Rumors are now swirling that Johnson & Johnson could throw a monkey wrench into Merck’s plans by entering its own bid for Schering. UBS analyst Catherine Arnold sparked speculation yesterday when she stated that a bid by J&J “shouldn’t be ruled out.”
“I’ll be very surprised if J&J makes a counteroffer,” said Ian Wilcox, global head of life sciences for Hay Group. “Ortho Biotech had some serious financial issues, and J&J had to merge Ortho with Centocor last year. They lost a billion dollars in revenue with a bad FDA outcome. For them to pay a premium to take control of the Remicade market when their focus is heavily domestic would be surprising.”
Remicade is well into its lifecycle and is considered an aging technology, so a move to buy Schering based solely on the rights of one drug might seem impractical. “I can’t imagine J&J putting more money into that franchise to lock it up,” Wilcox said. “It wouldn’t make much sense.”
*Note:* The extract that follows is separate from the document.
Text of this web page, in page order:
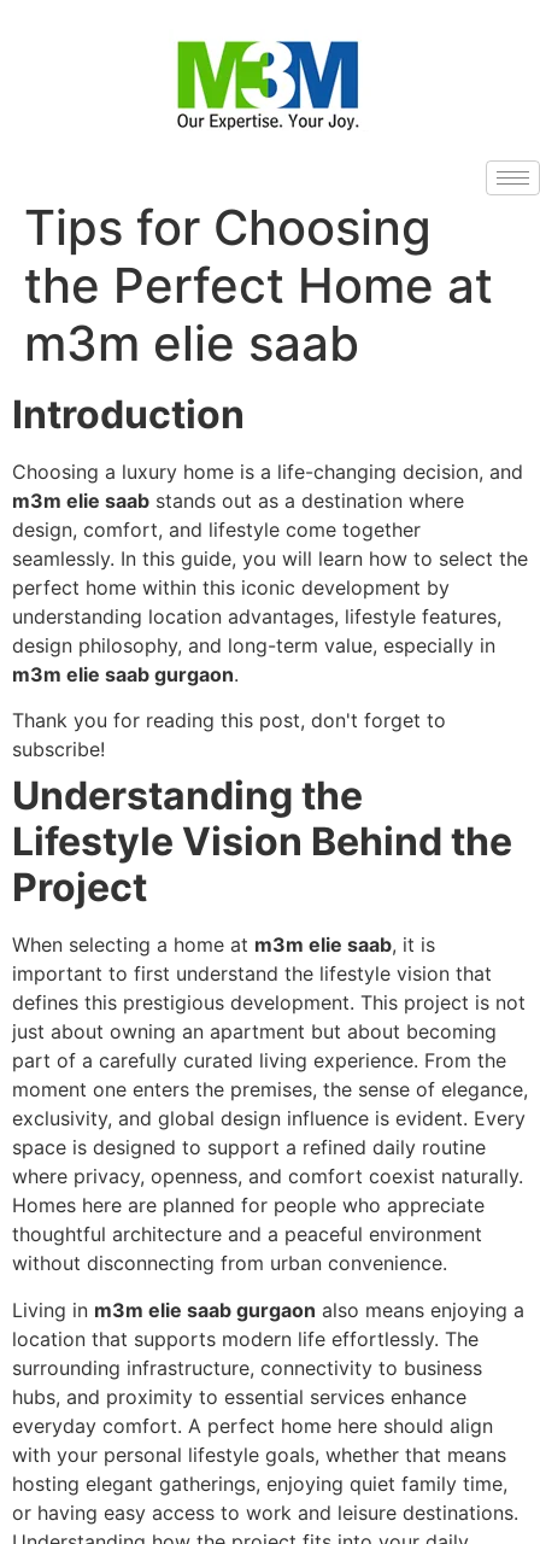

“We believe that J&J is likely to make the next move via a potential lawsuit [against the companies] to claim the international rights, or by negotiating a payment to reacquire them,” stated Caris and Co. analyst David Moskowitz, in a note to investors.
However, Peter Young, president of Young & Partners, told Pharm Exec that he expects to see more reverse mergers in the biotech industry, as well as with small pharma firms as smaller M&A actions take place in the next few years.
“At the end of the day, reverse mergers do not change the shareholder’s situation,” Young said. “Is it unusual in the pharma industry? Yes. But is there a logical reason for doing it? Absolutely.”